YOUR ASSIGNMENT: Return exactly the span of lines in the following data that opens with the line containing "institution has undergone" and closes with the line containing "Hospital is the". Include nothing else.
:: EXTRACTED MATERIAL
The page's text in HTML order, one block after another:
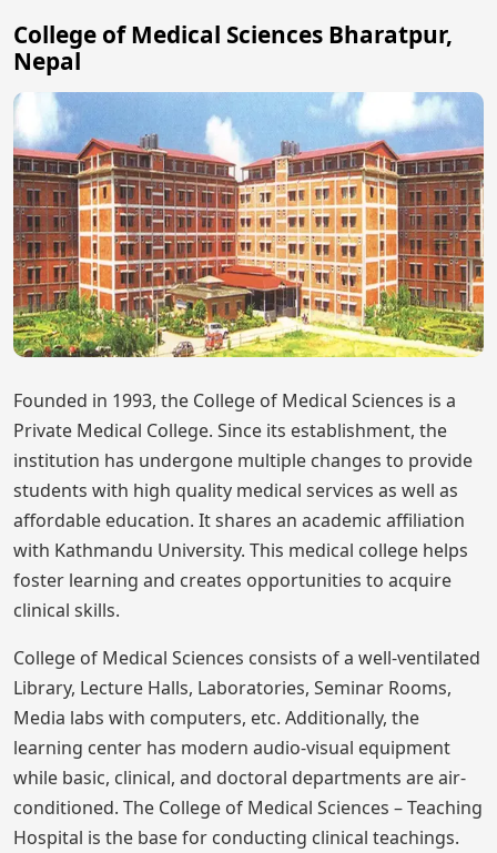
College of Medical Sciences Bharatpur,
Nepal
Founded in 1993, the College of Medical Sciences is a
Private Medical College. Since its establishment, the
institution has undergone multiple changes to provide
students with high quality medical services as well as
affordable education. It shares an academic affiliation
with Kathmandu University. This medical college helps
foster learning and creates opportunities to acquire
clinical skills.
College of Medical Sciences consists of a well-ventilated
Library, Lecture Halls, Laboratories, Seminar Rooms,
Media labs with computers, etc. Additionally, the
learning center has modern audio-visual equipment
while basic, clinical, and doctoral departments are air-
conditioned. The College of Medical Sciences – Teaching
Hospital is the base for conducting clinical teachings.
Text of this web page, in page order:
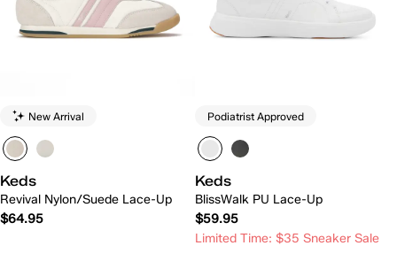
New Arrival
Keds
Revival Nylon/Suede Lace-Up
$64.95
Podiatrist Approved
Keds
BlissWalk PU Lace-Up
$59.95
Limited Time: $35 Sneaker Sale
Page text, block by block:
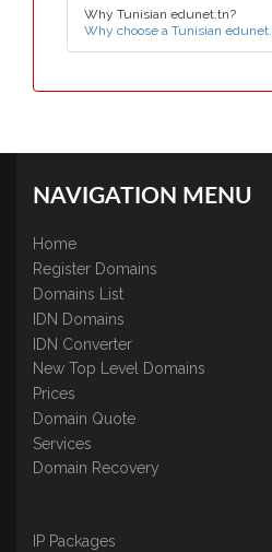
Why Tunisian edunet.tn?
Why choose a Tunisian
NAVIGATION MENU
Home
Register Domains
Domains List
IDN Domains
IDN Converter
New Top Level Domains
Prices
Domain Quote
Services
Domain Recovery
IP Packages
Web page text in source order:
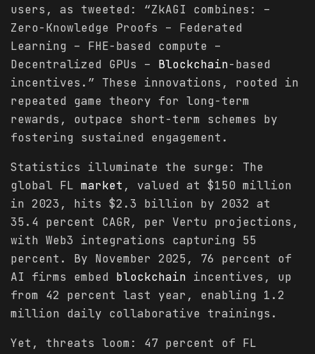
users, as tweeted: “ZkAGI combines: –
Zero-Knowledge Proofs – Federated
Learning – FHE-based compute –
Decentralized GPUs – Blockchain-based
incentives.” These innovations, rooted in
repeated game theory for long-term
rewards, outpace short-term schemes by
fostering sustained engagement.
Statistics illuminate the surge: The
global FL market , valued at $150 million
in 2023, hits $2.3 billion by 2032 at
35.4 percent CAGR, per Vertu projections,
with Web3 integrations capturing 55
percent. By November 2025, 76 percent of
AI firms embed blockchain incentives, up
from 42 percent last year, enabling 1.2
million daily collaborative trainings.
Yet, threats loom: 47 percent of FL
::::
RESULT FOR THIS TASK:
institution has undergone multiple changes to provide
students with high quality medical services as well as
affordable education. It shares an academic affiliation
with Kathmandu University. This medical college helps
foster learning and creates opportunities to acquire
clinical skills.
College of Medical Sciences consists of a well-ventilated
Library, Lecture Halls, Laboratories, Seminar Rooms,
Media labs with computers, etc. Additionally, the
learning center has modern audio-visual equipment
while basic, clinical, and doctoral departments are air-
conditioned. The College of Medical Sciences – Teaching
Hospital is the base for conducting clinical teachings.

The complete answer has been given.